Each replica set member can now have a priority value consisting of a floating-point from 0 to 1000, inclusive. Priorities let you control which member of the set you prefer to have as primary the member with the highest priority that can see a majority of the set will be elected primary.

For example, suppose you have a replica set with three members, A, B, and C, and suppose that their priorities are set as follows:

  • A’s priority is 2.
  • B’s priority is 3.
  • C’s priority is 1.

During normal operation, the set will always chose B as primary. If B becomes unavailable, the set will elect A as primary.

For more information, see the priority documentation.

Data-Center Awareness

You can now “tag” replica set members to indicate their location. You can use these tags to design custom write rules across data centers, racks, specific servers, or any other architecture choice.

For example, an administrator can define rules such as “very important write” or customerData or “audit-trail” to replicate to certain servers, racks, data centers, etc. Then in the application code, the developer would say:

db.foo.insert(doc, {w : "very important write"})

which would succeed if it fulfilled the conditions the DBA defined for “very important write”.

For more information, see Data Center Awareness.

Drivers may also support tag-aware reads. Instead of specifying slaveOk, you specify slaveOk with tags indicating which data-centers to read from. For details, see the Drivers documentation.

w : majority

You can also set w to majority to ensure that the write propagates to a majority of nodes, effectively committing it. The value for “majority” will automatically adjust as you add or remove nodes from the set.

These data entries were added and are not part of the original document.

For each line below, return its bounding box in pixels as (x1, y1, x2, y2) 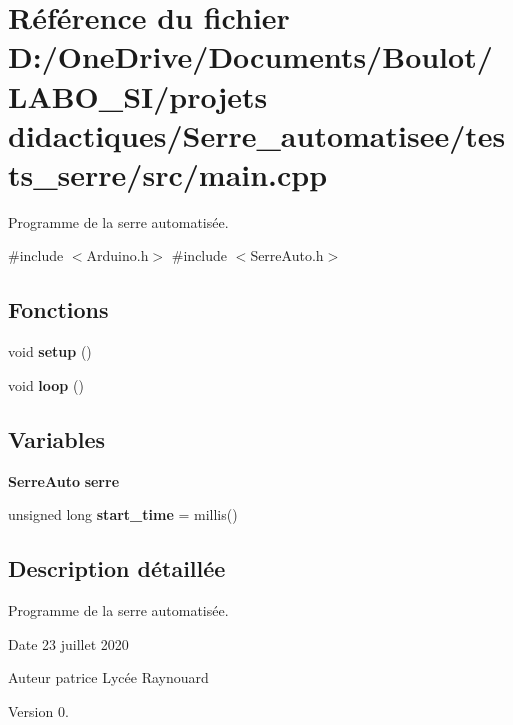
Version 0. (8, 700, 69, 721)
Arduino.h (86, 245, 149, 266)
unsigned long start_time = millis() (8, 504, 238, 525)
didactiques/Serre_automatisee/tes (8, 114, 506, 155)
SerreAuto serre (8, 470, 120, 491)
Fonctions (8, 294, 109, 325)
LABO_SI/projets (8, 75, 268, 116)
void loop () (8, 374, 84, 395)

For more information, see Write Concern.

Reconfiguration with a Minority Up

If the majority of servers in a set has been permanently lost, you can now force a reconfiguration of the set to bring it back online.

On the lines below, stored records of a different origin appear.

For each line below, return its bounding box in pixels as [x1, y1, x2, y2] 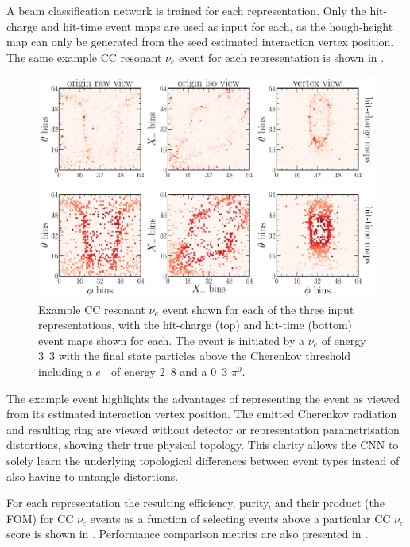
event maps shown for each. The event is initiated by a [38, 332, 305, 348]
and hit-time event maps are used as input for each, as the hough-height [41, 17, 393, 34]
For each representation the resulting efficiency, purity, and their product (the [6, 495, 385, 511]
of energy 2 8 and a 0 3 [110, 363, 228, 379]
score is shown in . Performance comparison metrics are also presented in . [6, 526, 369, 542]
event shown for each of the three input [162, 301, 354, 317]
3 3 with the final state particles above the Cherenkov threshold [38, 347, 351, 364]
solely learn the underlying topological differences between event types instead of [6, 452, 400, 468]

For more information see Reconfigure a Replica Set with Unavailable Members.

Primary Checks for a Caught up Secondary before Stepping Down

To minimize time without a primary, the rs.stepDown() method will now fail if the primary does not see a secondary within 10 seconds of its latest optime. You can force the primary to step down anyway, but by default it will return an error message.

See also Force a Member to Become Primary.

Extended Shutdown on the Primary to Minimize Interruption

When you call the shutdown command, the primary will refuse to shut down unless there is a secondary whose optime is within 10 seconds of the primary. If such a secondary isn’t available, the primary will step down and wait up to a minute for the secondary to be fully caught up before shutting down.

Note that to get this behavior, you must issue the shutdown command explicitly; sending a signal to the process will not trigger this behavior.

You can also force the primary to shut down, even without an up-to-date secondary available.

Maintenance Mode

When repair or compact runs on a secondary, the secondary will automatically drop into “recovering” mode until the operation finishes. This prevents clients from trying to read from it while it’s busy.

Geospatial Features

Multi-Location Documents

Indexing is now supported on documents which have multiple location objects, embedded either inline or in embedded documents. Additional command options are also supported, allowing results to return with not only distance but the location used to generate the distance.

For more information, see Multi-location Documents for 2d Indexes.

Polygon searches

Polygonal $within queries are also now supported for simple polygon shapes. For details, see the $within operator documentation.